* **Assignment**
Output the data below exactly, without images.

Excerpts from a dataset
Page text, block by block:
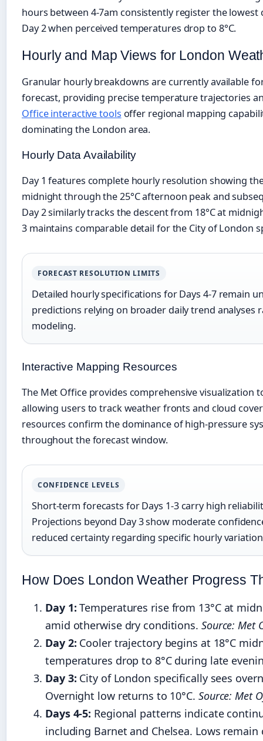
hours between 4-7am consistently register the
Day 2 when perceived temperatures drop to 8°C.
Hourly and Map Views for London
Granular hourly breakdowns are currently available
forecast, providing precise temperature trajectories
Office interactive tools offer regional mapping
dominating the London area.
Hourly Data Availability
Day 1 features complete hourly resolution showing
midnight through the 25°C afternoon peak and
Day 2 similarly tracks the descent from 18°C at
3 maintains comparable detail for the City of London
FORECAST RESOLUTION LIMITS
Detailed hourly specifications for Days 4-7 remain
predictions relying on broader daily trend analyses
modeling.
Interactive Mapping Resources
The Met Office provides comprehensive visualization
allowing users to track weather fronts and cloud
resources confirm the dominance of high-pressure
throughout the forecast window.
CONFIDENCE LEVELS
Short-term forecasts for Days 1-3 carry high
Projections beyond Day 3 show moderate
reduced certainty regarding specific hourly
How Does London Weather Progress
Day 1: Temperatures rise from 13°C at
amid otherwise dry conditions. Source: Met
Day 2: Cooler trajectory begins at 18°C
temperatures drop to 8°C during late
Day 3: City of London specifically sees
Overnight low returns to 10°C. Source: Met
Days 4-5: Regional patterns indicate
including Barnet and Chelsea. Lows remain
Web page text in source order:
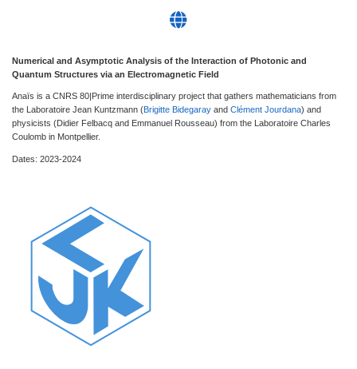
Numerical and Asymptotic Analysis of the Interaction of Photonic and
Quantum Structures via an Electromagnetic Field
Anaïs is a CNRS 80|Prime interdisciplinary project that gathers mathematicians from
the Laboratoire Jean Kuntzmann (Brigitte Bidegaray and Clément Jourdana) and
physicists (Didier Felbacq and Emmanuel Rousseau) from the Laboratoire Charles
Coulomb in Montpellier.
Dates: 2023-2024
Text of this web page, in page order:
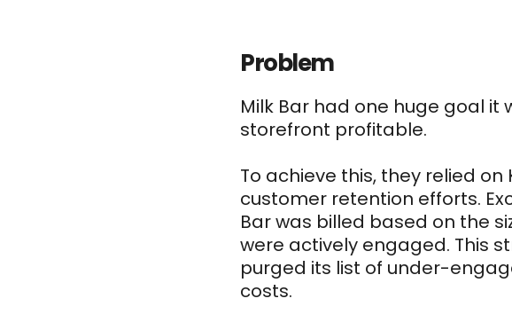
Problem
Milk Bar had one huge goal
storefront profitable.
To achieve this, they relied
customer retention efforts.
Bar was billed based on the
were actively engaged. This
purged its list of under-
costs.
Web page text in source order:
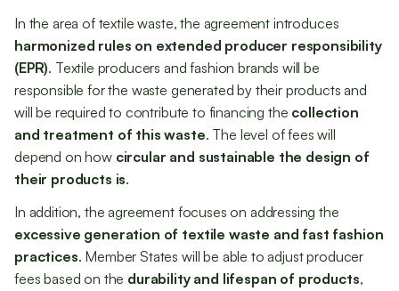
In the area of textile waste, the agreement introduces
harmonized rules on extended producer responsibility
(EPR). Textile producers and fashion brands will be
responsible for the waste generated by their products and
will be required to contribute to financing the collection
and treatment of this waste. The level of fees will
depend on how circular and sustainable the design of
their products is.
In addition, the agreement focuses on addressing the
excessive generation of textile waste and fast fashion
practices. Member States will be able to adjust producer
fees based on the durability and lifespan of products,
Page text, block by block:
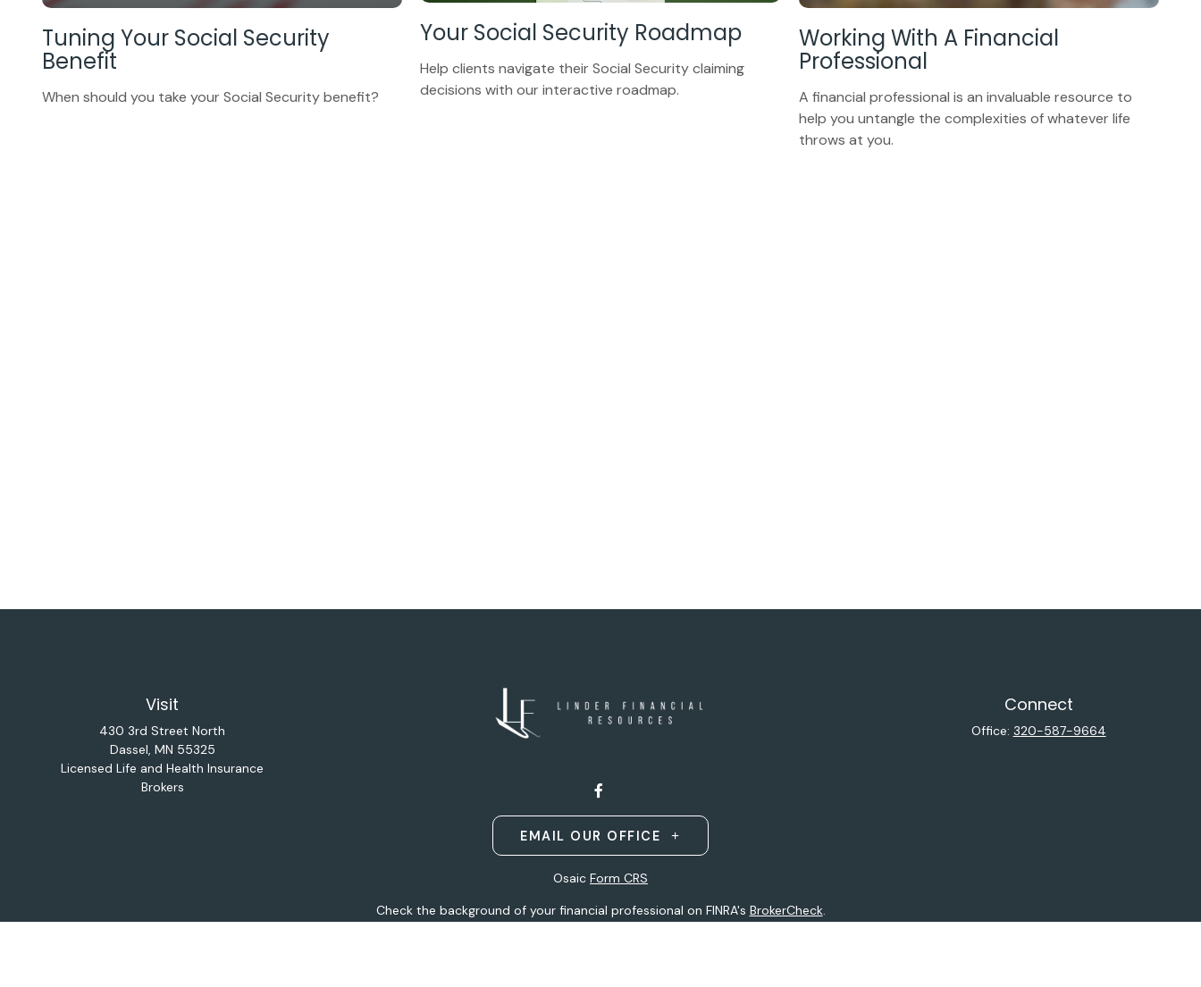
Tuning Your Social Security
Benefit
When should you take your Social Security benefit?
Your Social Security Roadmap
Help clients navigate their Social Security claiming
decisions with our interactive roadmap.
Working With A Financial
Professional
A financial professional is an invaluable resource to
help you untangle the complexities of whatever life
throws at you.
Visit
430 3rd Street North
Dassel, MN 55325
Licensed Life and Health Insurance
Brokers
EMAIL OUR OFFICE
Connect
Office: 320-587-9664
Osaic Form CRS
Check the background of your financial professional on FINRA's BrokerCheck.
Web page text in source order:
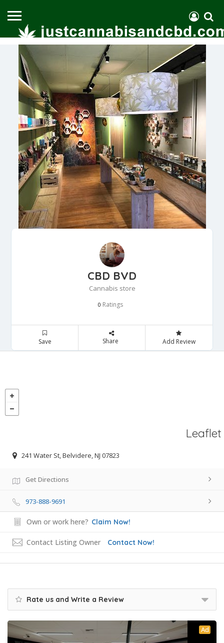
CBD BVD
Cannabis store
0 Ratings
Save Share Add Review
Leaflet
241 Water St, Belvidere, NJ 07823
Get Directions
973-888-9691
Own or work here? Claim Now!
Contact Listing Owner Contact Now!
Rate us and Write a Review
Ad
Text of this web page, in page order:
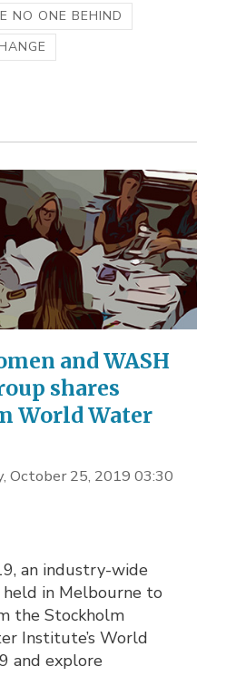
NO ONE BEHIND
and WASH
shares
World Water
October 25, 2019 03:30
an industry-wide
held in Melbourne to
the Stockholm
Institute’s World
and explore
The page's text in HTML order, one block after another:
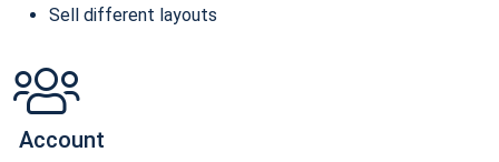
Sell different layouts
Account
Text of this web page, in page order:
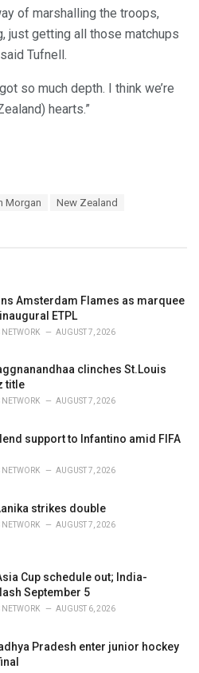
of marshalling the troops,
just getting all those matchups
Tufnell.
so much depth. I think we’re
hearts.”
Morgan
New Zealand
Amsterdam Flames as marquee
ETPL
NETWORK AUGUST 7, 2026
clinches St.Louis
title
NETWORK AUGUST 7, 2026
support to Infantino amid FIFA
NETWORK AUGUST 7, 2026
strikes double
NETWORK AUGUST 7, 2026
Cup schedule out; India-
September 5
NETWORK AUGUST 6, 2026
Pradesh enter junior hockey
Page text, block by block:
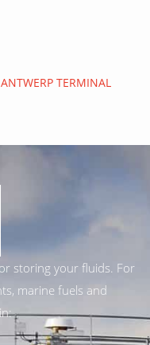
TERMINAL
storing your fluids. For
marine fuels and

* **Response below**
Page text, block by block:
hours between 4-7am consistently register the
Day 2 when perceived temperatures drop to 8°C.
Hourly and Map Views for London
Granular hourly breakdowns are currently available
forecast, providing precise temperature trajectories
Office interactive tools offer regional mapping
dominating the London area.
Hourly Data Availability
Day 1 features complete hourly resolution showing
midnight through the 25°C afternoon peak and
Day 2 similarly tracks the descent from 18°C at
3 maintains comparable detail for the City of London
FORECAST RESOLUTION LIMITS
Detailed hourly specifications for Days 4-7 remain
predictions relying on broader daily trend analyses
modeling.
Interactive Mapping Resources
The Met Office provides comprehensive visualization
allowing users to track weather fronts and cloud
resources confirm the dominance of high-pressure
throughout the forecast window.
CONFIDENCE LEVELS
Short-term forecasts for Days 1-3 carry high
Projections beyond Day 3 show moderate
reduced certainty regarding specific hourly
How Does London Weather Progress
Day 1: Temperatures rise from 13°C at
amid otherwise dry conditions. Source: Met
Day 2: Cooler trajectory begins at 18°C
temperatures drop to 8°C during late
Day 3: City of London specifically sees
Overnight low returns to 10°C. Source: Met
Days 4-5: Regional patterns indicate
including Barnet and Chelsea. Lows remain
Web page text in source order:
Numerical and Asymptotic Analysis of the Interaction of Photonic and
Quantum Structures via an Electromagnetic Field
Anaïs is a CNRS 80|Prime interdisciplinary project that gathers mathematicians from
the Laboratoire Jean Kuntzmann (Brigitte Bidegaray and Clément Jourdana) and
physicists (Didier Felbacq and Emmanuel Rousseau) from the Laboratoire Charles
Coulomb in Montpellier.
Dates: 2023-2024
Text of this web page, in page order:
Problem
Milk Bar had one huge goal
storefront profitable.
To achieve this, they relied
customer retention efforts.
Bar was billed based on the
were actively engaged. This
purged its list of under-
costs.
Web page text in source order:
In the area of textile waste, the agreement introduces
harmonized rules on extended producer responsibility
(EPR). Textile producers and fashion brands will be
responsible for the waste generated by their products and
will be required to contribute to financing the collection
and treatment of this waste. The level of fees will
depend on how circular and sustainable the design of
their products is.
In addition, the agreement focuses on addressing the
excessive generation of textile waste and fast fashion
practices. Member States will be able to adjust producer
fees based on the durability and lifespan of products,
Page text, block by block:
Tuning Your Social Security
Benefit
When should you take your Social Security benefit?
Your Social Security Roadmap
Help clients navigate their Social Security claiming
decisions with our interactive roadmap.
Working With A Financial
Professional
A financial professional is an invaluable resource to
help you untangle the complexities of whatever life
throws at you.
Visit
430 3rd Street North
Dassel, MN 55325
Licensed Life and Health Insurance
Brokers
EMAIL OUR OFFICE
Connect
Office: 320-587-9664
Osaic Form CRS
Check the background of your financial professional on FINRA's BrokerCheck.
Web page text in source order:
CBD BVD
Cannabis store
0 Ratings
Save Share Add Review
Leaflet
241 Water St, Belvidere, NJ 07823
Get Directions
973-888-9691
Own or work here? Claim Now!
Contact Listing Owner Contact Now!
Rate us and Write a Review
Ad
Text of this web page, in page order:
NO ONE BEHIND
and WASH
shares
World Water
October 25, 2019 03:30
an industry-wide
held in Melbourne to
the Stockholm
Institute’s World
and explore
The page's text in HTML order, one block after another:
Sell different layouts
Account
Text of this web page, in page order:
of marshalling the troops,
just getting all those matchups
Tufnell.
so much depth. I think we’re
hearts.”
Morgan
New Zealand
Amsterdam Flames as marquee
ETPL
NETWORK AUGUST 7, 2026
clinches St.Louis
title
NETWORK AUGUST 7, 2026
support to Infantino amid FIFA
NETWORK AUGUST 7, 2026
strikes double
NETWORK AUGUST 7, 2026
Cup schedule out; India-
September 5
NETWORK AUGUST 6, 2026
Pradesh enter junior hockey
Page text, block by block:
TERMINAL
storing your fluids. For
marine fuels and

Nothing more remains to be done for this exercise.